Темные глаза королевы-матери блеснули хорошо скрываемой радостью. Но лишь на миг, на очень короткий миг.
– Какая досада! Генрих так любил этого достойного дворянина.
– Признаться, я мало знал его, Ваше Величество, на также успел привязаться к нему, – в тон ей не замедлил произнести я.
– В замке Аврез ла Форе? – точно невзначай бросила моя августейшая собеседница, показывая свою осведомленность.
– Именно там, Ваше Величество, – с бесхитростной искренностью сознался я. – Луи желал нашего союза. Моего и короля Генриха. И потому помог мне спастись из Парижа.
Конечно, это была наглая ложь. Но дю Гуа она уже ничем повредить не могла. А с другой стороны, ведь своим бездействием Луи действительно помог нам бежать из столицы. Значит – не совсем ложь.
– Кроме того, – продолжал я, преданно глядя на Черную Вдову, – он сообщил, что, невзирая на грязное обвинение в цареубийстве, которому я был подвергнут за глаза, вы, мадам, не поверив подлой клевете, сами провели расследование и нашли виновным в смерти вашего сына и моего дорогого друга Карла испанского наемника барона де Ретюньи.

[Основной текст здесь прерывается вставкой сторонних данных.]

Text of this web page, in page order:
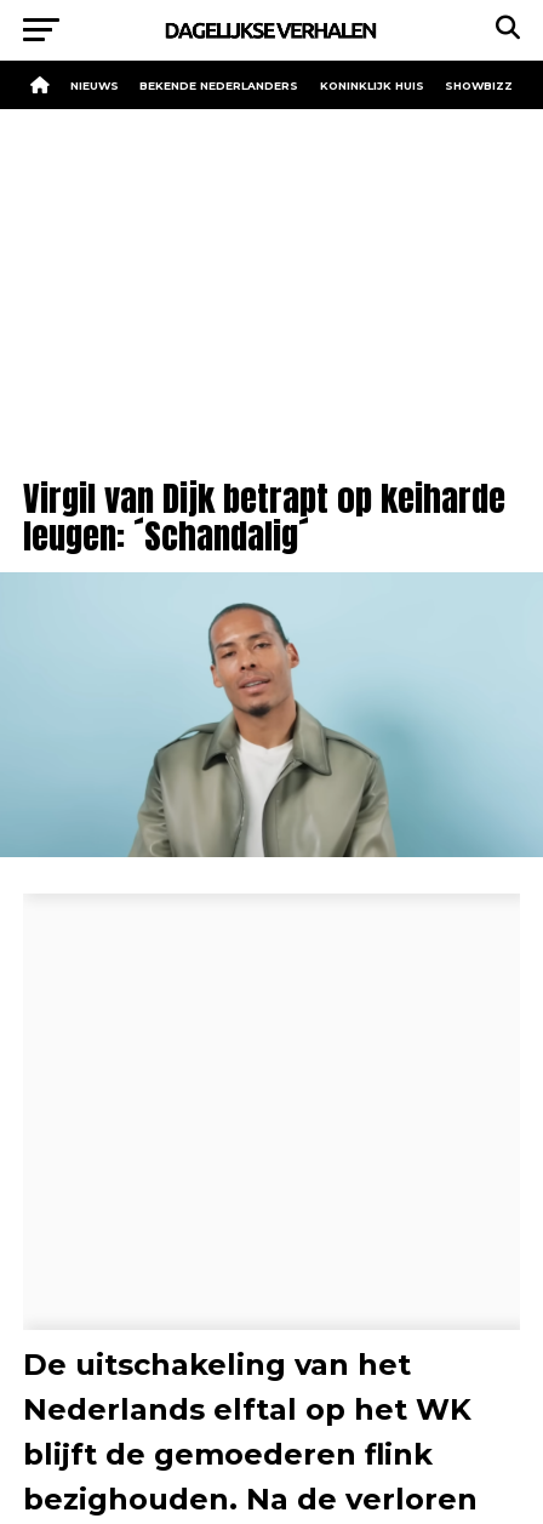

– Испанского наемника, – повторила за мной королева. – Конечно, испанского наемника.
– Я тоже так считал. Ваше Величество. Но вчера один почтенный человек из свиты его высокопреосвященства папского нунция заявил, что смерть государя Карла IX – дело рук самого дю Гуа! Наверняка так же думает и кардинал Солертини и, вероятно, его святейшество Пий V. Я растерян, Ваше Величество! Я не ведаю, где искать правду!

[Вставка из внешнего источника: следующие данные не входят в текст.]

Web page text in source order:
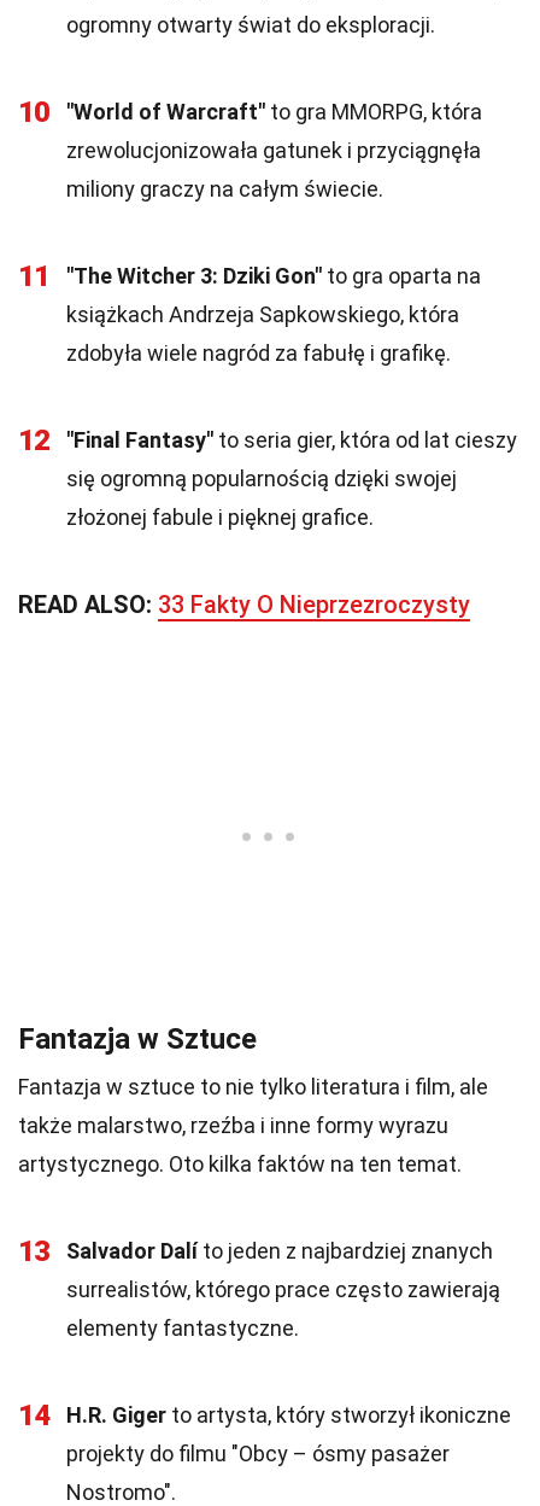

Екатерина Медичи, пристально глядя на меня, молча кивнула. Наверняка ей казалось, будто она понимает, что означает мое деланное простодушие. Несомненно, у меня имелись свидетельства, возможно, письменные и, возможно, не только названных мной людей в том, что, кроме основной версии о моей причастности к убийству Карла Валуа, имелись еще другие. Причем одна из них, та, в которой смерть короля приписывается фавориту его младшего брата, очень просто может стать официальной версией католической Церкви. В таком случае, стоит ли дальше вести ту странную игру, в которую по-прежнему играл королевский двор Франции и король Наварры? Что теперь выгоднее: признать убийцей Ретюньи, за которым стоит Церковь? Меня – возможного союзника в войне с Лигой и гаранта, пусть шаткого, но все же мира с гугенотами? Или же дю Гуа, за которым еще совсем недавно стоял Генрих III, но сейчас нет никого?